--- Task directions ---
Your task is to copy the listing exactly. Drop any pictures from the copy.

--- Dataset content ---
= Beginning of Section =
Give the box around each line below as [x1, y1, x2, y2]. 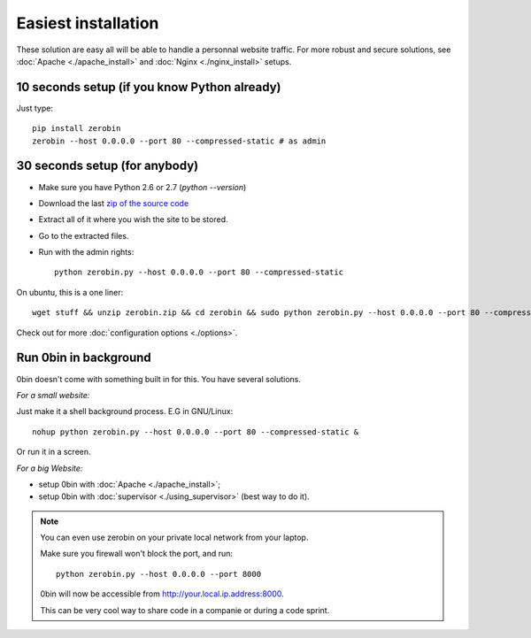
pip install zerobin [32, 124, 121, 134]
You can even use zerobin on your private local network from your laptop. [40, 532, 309, 543]
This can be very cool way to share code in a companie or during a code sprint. [40, 604, 330, 615]
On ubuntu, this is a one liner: [16, 287, 124, 297]
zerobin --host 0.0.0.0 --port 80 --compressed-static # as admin [32, 135, 327, 146]
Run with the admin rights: [38, 247, 135, 258]
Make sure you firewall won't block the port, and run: [40, 549, 234, 559]
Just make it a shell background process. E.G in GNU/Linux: [16, 406, 234, 417]
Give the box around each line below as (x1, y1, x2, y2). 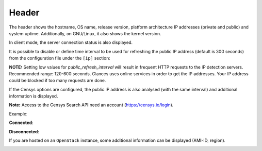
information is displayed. (9, 93, 58, 99)
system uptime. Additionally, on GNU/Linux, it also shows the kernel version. (9, 30, 161, 36)
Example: (9, 111, 28, 117)
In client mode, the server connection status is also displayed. (9, 40, 133, 45)
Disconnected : (9, 128, 39, 135)
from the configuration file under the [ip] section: (9, 55, 110, 61)
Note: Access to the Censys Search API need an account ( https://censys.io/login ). (9, 102, 174, 108)
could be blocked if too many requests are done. (9, 78, 106, 83)
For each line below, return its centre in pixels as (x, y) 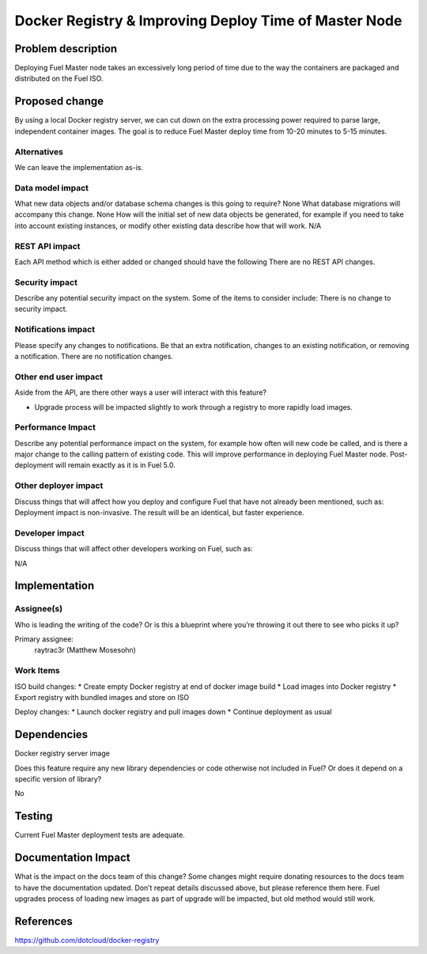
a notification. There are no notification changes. (94, 357)
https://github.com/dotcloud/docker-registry (87, 940)
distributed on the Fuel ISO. (59, 78)
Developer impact (49, 532)
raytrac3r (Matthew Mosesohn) (85, 650)
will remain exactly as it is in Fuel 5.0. (115, 465)
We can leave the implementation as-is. (79, 167)
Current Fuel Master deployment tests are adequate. (100, 835)
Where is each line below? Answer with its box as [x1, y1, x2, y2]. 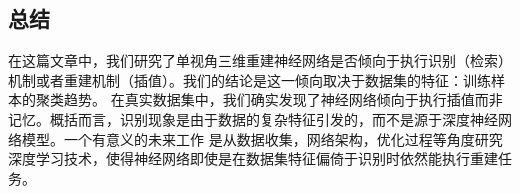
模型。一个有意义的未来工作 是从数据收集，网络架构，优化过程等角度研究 [21, 128, 503, 149]
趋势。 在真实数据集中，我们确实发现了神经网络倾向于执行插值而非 [63, 89, 503, 110]
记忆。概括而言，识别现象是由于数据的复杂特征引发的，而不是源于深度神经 [8, 108, 498, 129]
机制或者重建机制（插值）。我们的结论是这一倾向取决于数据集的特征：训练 [8, 69, 491, 90]
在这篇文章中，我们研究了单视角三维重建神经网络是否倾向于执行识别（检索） [8, 50, 512, 71]
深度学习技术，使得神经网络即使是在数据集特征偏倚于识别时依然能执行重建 [8, 148, 498, 169]
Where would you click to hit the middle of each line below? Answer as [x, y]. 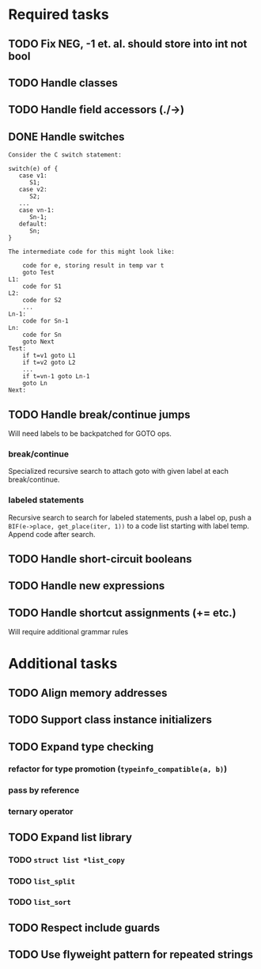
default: [33, 224]
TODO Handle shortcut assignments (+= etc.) [122, 613]
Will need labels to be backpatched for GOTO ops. [90, 433]
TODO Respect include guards [84, 927]
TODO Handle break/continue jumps [99, 414]
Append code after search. [52, 534]
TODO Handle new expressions [87, 586]
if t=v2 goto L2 [49, 363]
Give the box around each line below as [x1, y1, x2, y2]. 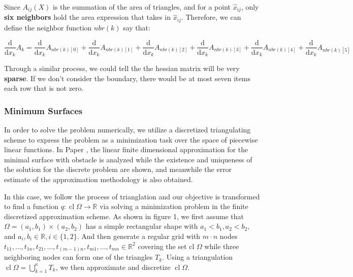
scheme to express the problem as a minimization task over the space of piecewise [4, 134, 258, 145]
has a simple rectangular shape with [85, 221, 198, 231]
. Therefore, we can [181, 12, 241, 22]
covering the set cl [138, 240, 195, 251]
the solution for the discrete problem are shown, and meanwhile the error [4, 164, 232, 175]
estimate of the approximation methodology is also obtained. [4, 174, 193, 184]
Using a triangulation [166, 252, 233, 262]
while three [204, 240, 239, 251]
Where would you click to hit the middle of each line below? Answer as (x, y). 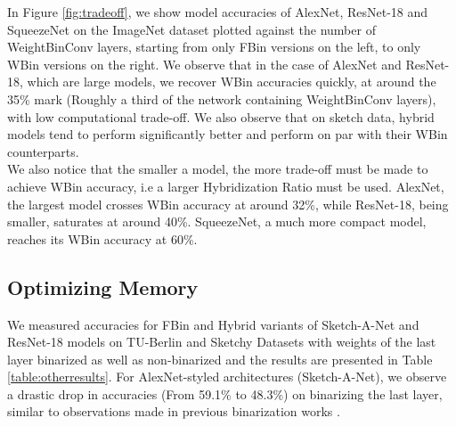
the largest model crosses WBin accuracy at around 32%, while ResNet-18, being (228, 204)
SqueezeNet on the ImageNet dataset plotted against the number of (191, 29)
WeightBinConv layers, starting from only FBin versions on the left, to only (214, 47)
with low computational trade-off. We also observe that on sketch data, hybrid (221, 116)
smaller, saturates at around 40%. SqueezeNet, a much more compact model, (217, 221)
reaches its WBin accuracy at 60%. (102, 238)
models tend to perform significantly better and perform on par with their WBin (228, 134)
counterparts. (43, 151)
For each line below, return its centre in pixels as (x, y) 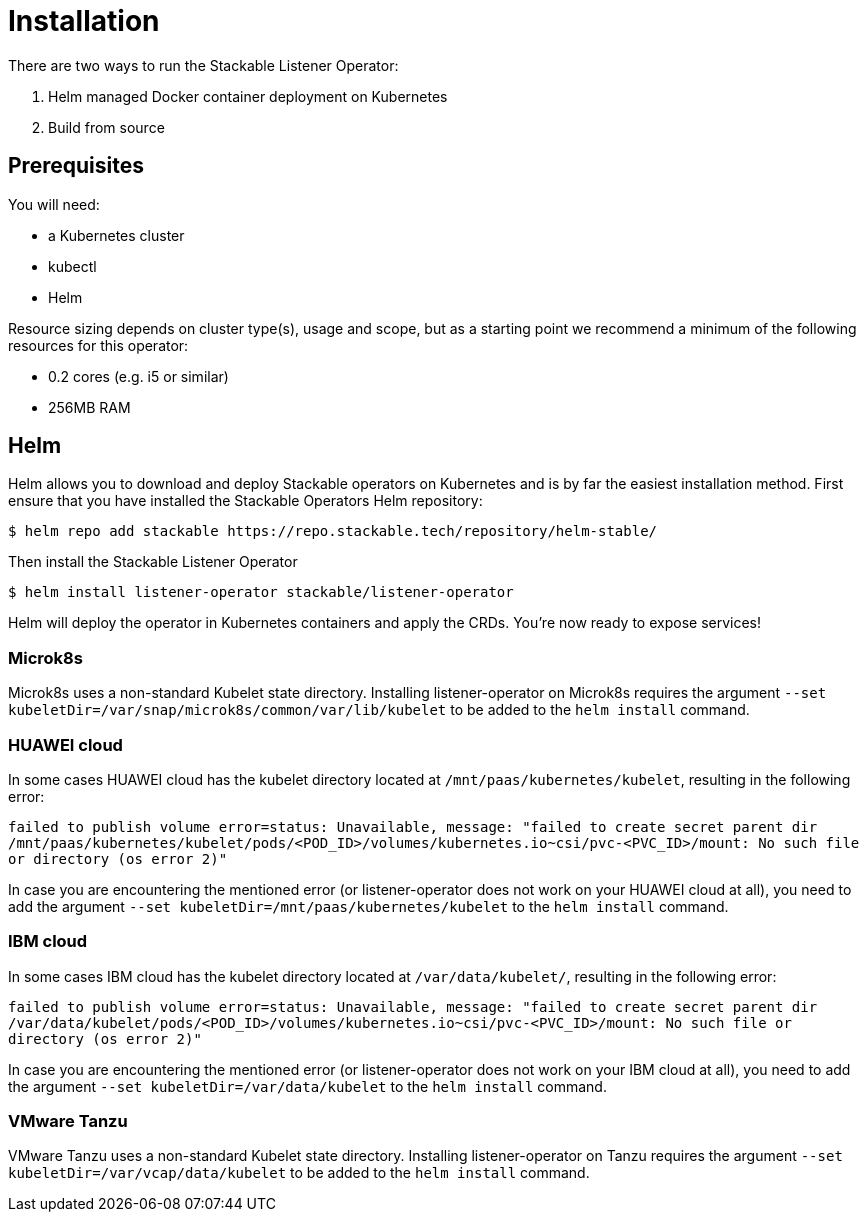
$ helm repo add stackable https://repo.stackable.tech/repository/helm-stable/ (333, 531)
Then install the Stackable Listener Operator (153, 562)
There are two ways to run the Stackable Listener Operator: (203, 65)
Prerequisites (76, 166)
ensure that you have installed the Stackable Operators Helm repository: (245, 501)
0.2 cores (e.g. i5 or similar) (138, 376)
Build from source (106, 127)
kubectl (72, 266)
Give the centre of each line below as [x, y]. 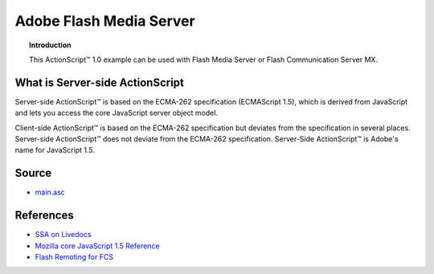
= End of Section =
--- Your solution ---
Give the box around each line below as [x1, y1, x2, y2]. 
pip install zerobin [32, 124, 121, 134]
You can even use zerobin on your private local network from your laptop. [40, 532, 309, 543]
This can be very cool way to share code in a companie or during a code sprint. [40, 604, 330, 615]
On ubuntu, this is a one liner: [16, 287, 124, 297]
zerobin --host 0.0.0.0 --port 80 --compressed-static # as admin [32, 135, 327, 146]
Run with the admin rights: [38, 247, 135, 258]
Make sure you firewall won't block the port, and run: [40, 549, 234, 559]
Just make it a shell background process. E.G in GNU/Linux: [16, 406, 234, 417]
Give the box around each line below as (x1, y1, x2, y2). 
information is displayed. (9, 93, 58, 99)
system uptime. Additionally, on GNU/Linux, it also shows the kernel version. (9, 30, 161, 36)
Example: (9, 111, 28, 117)
In client mode, the server connection status is also displayed. (9, 40, 133, 45)
Disconnected : (9, 128, 39, 135)
from the configuration file under the [ip] section: (9, 55, 110, 61)
Note: Access to the Censys Search API need an account ( https://censys.io/login ). (9, 102, 174, 108)
could be blocked if too many requests are done. (9, 78, 106, 83)
For each line below, return its centre in pixels as (x, y) 
a notification. There are no notification changes. (94, 357)
https://github.com/dotcloud/docker-registry (87, 940)
distributed on the Fuel ISO. (59, 78)
Developer impact (49, 532)
raytrac3r (Matthew Mosesohn) (85, 650)
will remain exactly as it is in Fuel 5.0. (115, 465)
We can leave the implementation as-is. (79, 167)
Current Fuel Master deployment tests are adequate. (100, 835)
Where is each line below? Answer with its box as [x1, y1, x2, y2]. 
模型。一个有意义的未来工作 是从数据收集，网络架构，优化过程等角度研究 [21, 128, 503, 149]
趋势。 在真实数据集中，我们确实发现了神经网络倾向于执行插值而非 [63, 89, 503, 110]
记忆。概括而言，识别现象是由于数据的复杂特征引发的，而不是源于深度神经 [8, 108, 498, 129]
机制或者重建机制（插值）。我们的结论是这一倾向取决于数据集的特征：训练 [8, 69, 491, 90]
在这篇文章中，我们研究了单视角三维重建神经网络是否倾向于执行识别（检索） [8, 50, 512, 71]
深度学习技术，使得神经网络即使是在数据集特征偏倚于识别时依然能执行重建 [8, 148, 498, 169]
Where would you click to hit the middle of each line below? Answer as [x, y]. 
default: [33, 224]
TODO Handle shortcut assignments (+= etc.) [122, 613]
Will need labels to be backpatched for GOTO ops. [90, 433]
TODO Respect include guards [84, 927]
TODO Handle break/continue jumps [99, 414]
Append code after search. [52, 534]
TODO Handle new expressions [87, 586]
if t=v2 goto L2 [49, 363]
Give the box around each line below as [x1, y1, x2, y2]. 
scheme to express the problem as a minimization task over the space of piecewise [4, 134, 258, 145]
has a simple rectangular shape with [85, 221, 198, 231]
. Therefore, we can [181, 12, 241, 22]
covering the set cl [138, 240, 195, 251]
the solution for the discrete problem are shown, and meanwhile the error [4, 164, 232, 175]
estimate of the approximation methodology is also obtained. [4, 174, 193, 184]
Using a triangulation [166, 252, 233, 262]
while three [204, 240, 239, 251]
Where would you click to hit the middle of each line below? Answer as (x, y). 
the largest model crosses WBin accuracy at around 32%, while ResNet-18, being (228, 204)
SqueezeNet on the ImageNet dataset plotted against the number of (191, 29)
WeightBinConv layers, starting from only FBin versions on the left, to only (214, 47)
with low computational trade-off. We also observe that on sketch data, hybrid (221, 116)
smaller, saturates at around 40%. SqueezeNet, a much more compact model, (217, 221)
reaches its WBin accuracy at 60%. (102, 238)
models tend to perform significantly better and perform on par with their WBin (228, 134)
counterparts. (43, 151)
For each line below, return its centre in pixels as (x, y) 
$ helm repo add stackable https://repo.stackable.tech/repository/helm-stable/ (333, 531)
Then install the Stackable Listener Operator (153, 562)
There are two ways to run the Stackable Listener Operator: (203, 65)
Prerequisites (76, 166)
ensure that you have installed the Stackable Operators Helm repository: (245, 501)
0.2 cores (e.g. i5 or similar) (138, 376)
Build from source (106, 127)
kubectl (72, 266)
Give the centre of each line below as [x, y]. 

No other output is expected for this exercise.